*Dataset excerpts:*
_ _ _
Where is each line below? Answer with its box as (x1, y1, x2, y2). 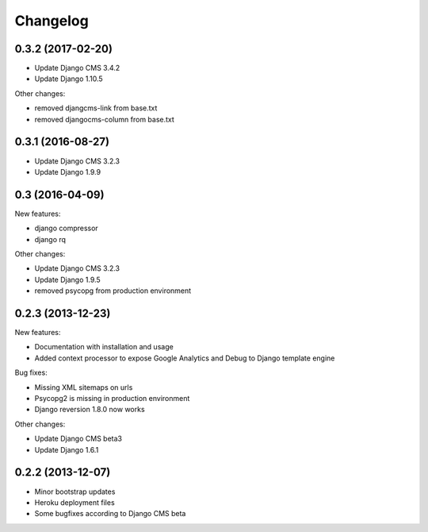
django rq (34, 234, 67, 244)
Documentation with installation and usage (34, 342, 174, 352)
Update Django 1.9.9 (34, 167, 101, 176)
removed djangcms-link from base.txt (34, 103, 158, 113)
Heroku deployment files (34, 497, 115, 507)
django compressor (34, 223, 98, 233)
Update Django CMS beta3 (34, 434, 123, 444)
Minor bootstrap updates (34, 487, 116, 496)
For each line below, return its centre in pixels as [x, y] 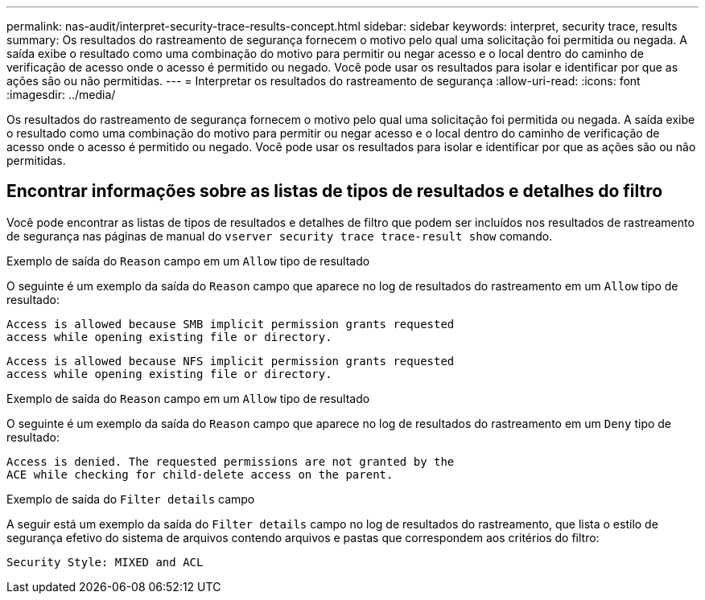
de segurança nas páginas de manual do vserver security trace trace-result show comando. [280, 236]
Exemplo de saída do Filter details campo [131, 499]
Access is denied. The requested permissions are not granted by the [231, 461]
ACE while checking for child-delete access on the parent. [200, 474]
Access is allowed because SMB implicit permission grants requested [231, 324]
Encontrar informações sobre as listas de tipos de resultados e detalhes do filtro [335, 191]
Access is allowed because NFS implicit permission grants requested [231, 361]
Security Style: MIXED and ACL [105, 562]
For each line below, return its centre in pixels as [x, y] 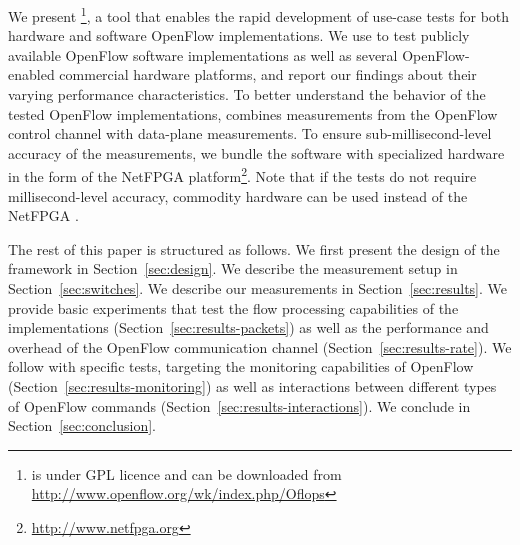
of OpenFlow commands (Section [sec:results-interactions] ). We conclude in [239, 405]
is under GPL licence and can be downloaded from [186, 473]
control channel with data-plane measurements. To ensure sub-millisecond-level [250, 133]
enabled [31, 74]
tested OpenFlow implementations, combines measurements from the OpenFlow [253, 113]
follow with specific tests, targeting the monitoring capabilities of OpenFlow [241, 366]
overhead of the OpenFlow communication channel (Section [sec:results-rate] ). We [260, 346]
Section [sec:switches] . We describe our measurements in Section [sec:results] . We [257, 288]
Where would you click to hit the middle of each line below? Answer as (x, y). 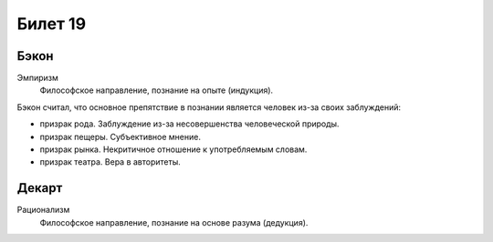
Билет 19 (52, 24)
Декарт (40, 188)
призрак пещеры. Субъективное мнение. (120, 136)
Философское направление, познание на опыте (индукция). (157, 90)
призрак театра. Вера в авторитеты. (110, 162)
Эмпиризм (38, 78)
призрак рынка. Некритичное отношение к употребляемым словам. (173, 149)
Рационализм (43, 210)
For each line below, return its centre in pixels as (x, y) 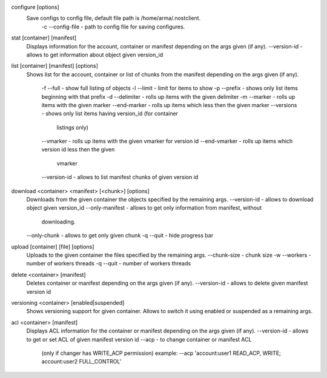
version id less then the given (78, 150)
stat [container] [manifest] (44, 38)
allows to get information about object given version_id (95, 55)
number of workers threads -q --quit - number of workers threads (108, 264)
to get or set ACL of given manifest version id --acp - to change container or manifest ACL (139, 339)
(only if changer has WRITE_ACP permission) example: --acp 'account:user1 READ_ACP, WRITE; (161, 353)
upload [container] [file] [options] (53, 247)
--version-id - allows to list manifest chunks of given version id (120, 177)
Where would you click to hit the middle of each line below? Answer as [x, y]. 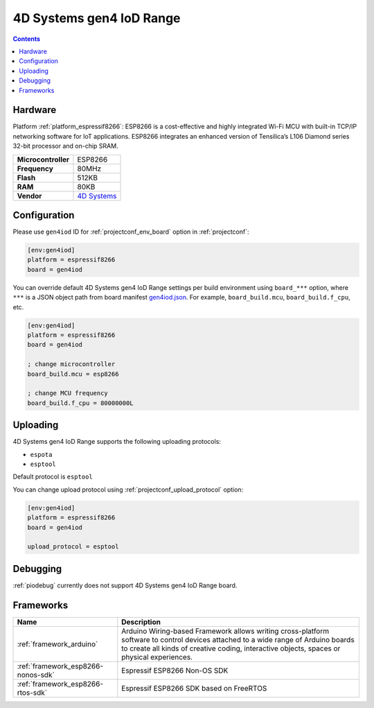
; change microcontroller [71, 364]
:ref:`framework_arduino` [57, 644]
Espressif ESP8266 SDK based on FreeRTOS [194, 688]
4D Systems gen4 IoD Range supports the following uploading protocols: [117, 442]
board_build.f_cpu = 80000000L [81, 403]
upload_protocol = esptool [73, 547]
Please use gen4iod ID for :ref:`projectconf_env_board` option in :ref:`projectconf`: [131, 232]
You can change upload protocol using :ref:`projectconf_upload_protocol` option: [128, 490]
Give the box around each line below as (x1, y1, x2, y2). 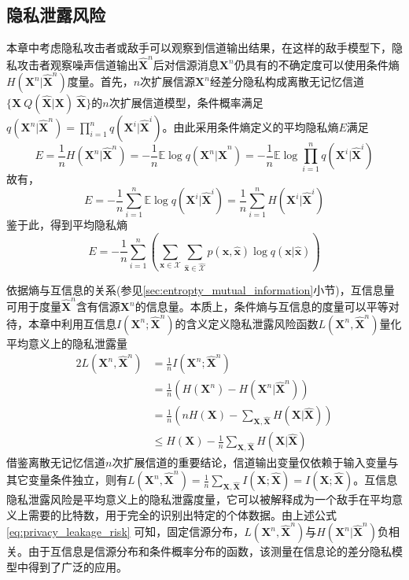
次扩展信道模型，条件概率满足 (109, 94, 263, 111)
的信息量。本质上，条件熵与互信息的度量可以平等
_ _ _
*Requirement:*
In the entries above, find the line with "призрак пещеры. Субъективное" and the line with "Espressif ESP8266 SDK". Return exactly those lines and all the ones between them, pictures excluded.

*Reply to the task:*
призрак пещеры. Субъективное мнение. (120, 136)
Философское направление, познание на опыте (индукция). (157, 90)
призрак театра. Вера в авторитеты. (110, 162)
Эмпиризм (38, 78)
призрак рынка. Некритичное отношение к употребляемым словам. (173, 149)
Рационализм (43, 210)
For each line below, return its centre in pixels as (x, y) 
version id less then the given (78, 150)
stat [container] [manifest] (44, 38)
allows to get information about object given version_id (95, 55)
number of workers threads -q --quit - number of workers threads (108, 264)
to get or set ACL of given manifest version id --acp - to change container or manifest ACL (139, 339)
(only if changer has WRITE_ACP permission) example: --acp 'account:user1 READ_ACP, WRITE; (161, 353)
upload [container] [file] [options] (53, 247)
--version-id - allows to list manifest chunks of given version id (120, 177)
Where would you click to hit the middle of each line below? Answer as [x, y]. 
; change microcontroller [71, 364]
:ref:`framework_arduino` [57, 644]
Espressif ESP8266 SDK based on FreeRTOS [194, 688]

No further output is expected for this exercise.